Here we load the dataset:

In [None]:
dataset = load_dataset('cnn_dailymail', '3.0.0', download_mode='force_redownload', verification_mode='no_checks')

The secret `HF_TOKEN` does not exist in your Colab secrets.
To authenticate with the Hugging Face Hub, create a token in your settings tab (https://huggingface.co/settings/tokens), set it as secret in your Google Colab and restart your session.
You will be able to reuse this secret in all of your notebooks.
Please note that authentication is recommended but still optional to access public models or datasets.

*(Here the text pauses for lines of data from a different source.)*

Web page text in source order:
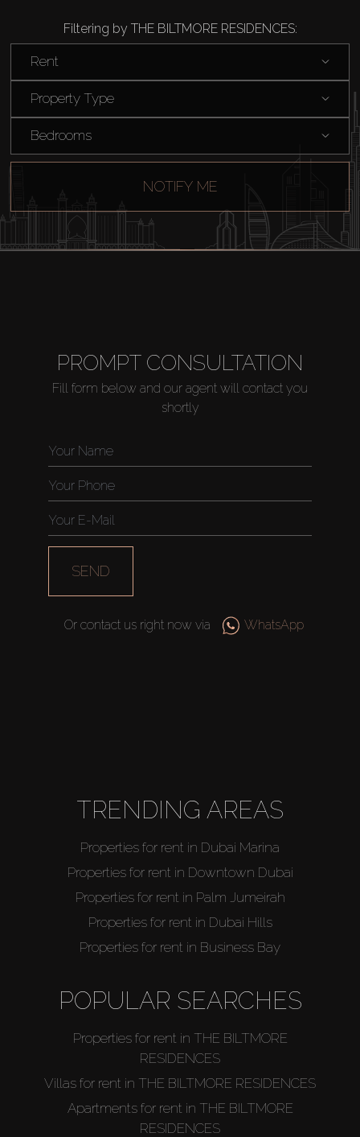
Buy
Rent
Sell
AX Journal
About Us
Filtering by THE BILTMORE RESIDENCES:
Rent
Property Type
Bedrooms
NOTIFY ME
PROMPT CONSULTATION
Fill form below and our agent will contact you
shortly
SEND
Or contact us right now via WhatsApp
TRENDING AREAS
Properties for rent in Dubai Marina
Properties for rent in Downtown Dubai
Properties for rent in Palm Jumeirah
Properties for rent in Dubai Hills
Properties for rent in Business Bay
POPULAR SEARCHES
Properties for rent in THE BILTMORE
RESIDENCES
Villas for rent in THE BILTMORE RESIDENCES
Apartments for rent in THE BILTMORE
RESIDENCES
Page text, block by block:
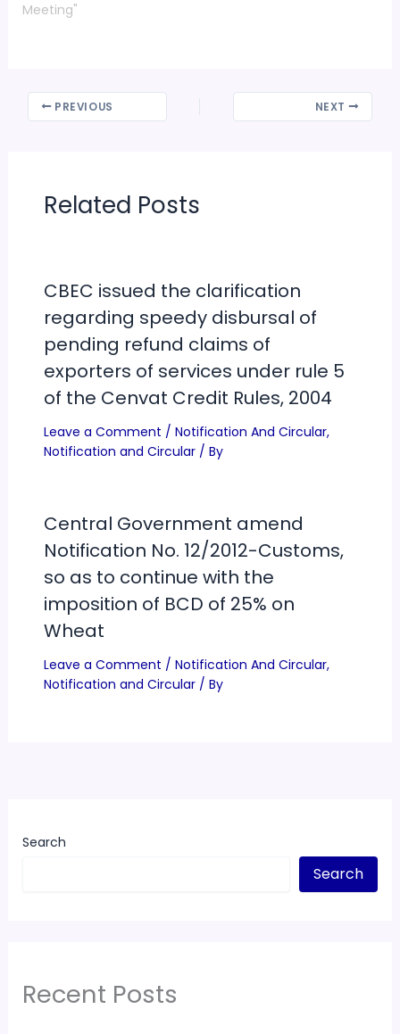
Meeting"
PREVIOUS NEXT
Related Posts
CBEC issued the clarification
regarding speedy disbursal of
pending refund claims of
exporters of services under rule 5
of the Cenvat Credit Rules, 2004
Leave a Comment / Notification And Circular,
Notification and Circular/ By
Central Government amend
Notification No. 12/2012-Customs,
so as to continue with the
imposition of BCD of 25% on
Wheat
Leave a Comment / Notification And Circular,
Notification and Circular/ By
Search
Search
Recent Posts
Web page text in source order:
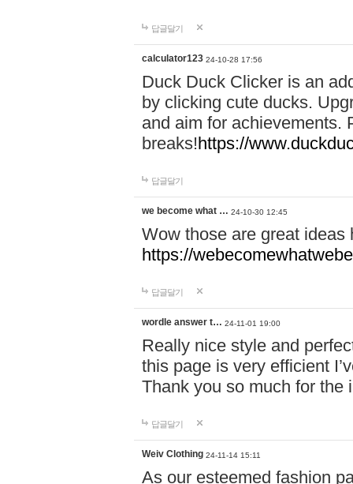
답글달기
calculator123 24-10-28 17:56
Duck Duck Clicker is an
by clicking cute ducks.
and aim for achievements.
breaks!https://
답글달기
we become what … 24-10-30 12:45
Wow those are great
https://
답글달기
wordle answer t… 24-11-01 19:00
Really nice style and
this page is very efficient
Thank you so much for the
답글달기
Weiv Clothing 24-11-14 15:11
As our esteemed fashion
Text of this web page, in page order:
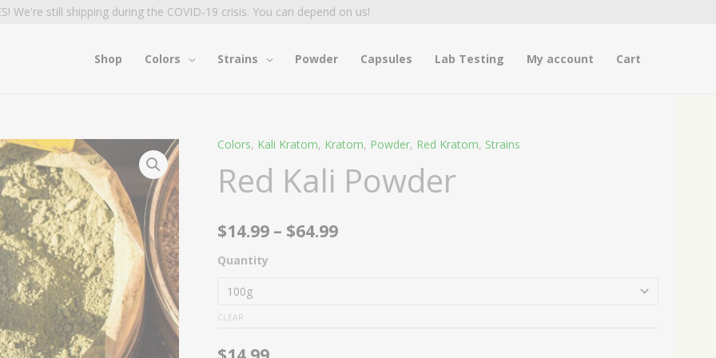
We're still shipping during the COVID-19 crisis. You can depend on us!
Shop Colors Strains Powder Capsules Lab Testing My account Cart
Colors, Kali Kratom, Kratom, Powder, Red Kratom, Strains
Red Kali Powder
$14.99 – $64.99
Price
range:
Quantity
CLEAR
Red
Kali
Powder

Downloading readme:   0%|          | 0.00/15.6k [00:00<?, ?B/s]

Downloading data:   0%|          | 0.00/257M [00:00<?, ?B/s]

Downloading data:   0%|          | 0.00/257M [00:00<?, ?B/s]

Downloading data:   0%|          | 0.00/259M [00:00<?, ?B/s]

Downloading data:   0%|          | 0.00/34.7M [00:00<?, ?B/s]

Downloading data:   0%|          | 0.00/30.0M [00:00<?, ?B/s]

Generating train split:   0%|          | 0/287113 [00:00<?, ? examples/s]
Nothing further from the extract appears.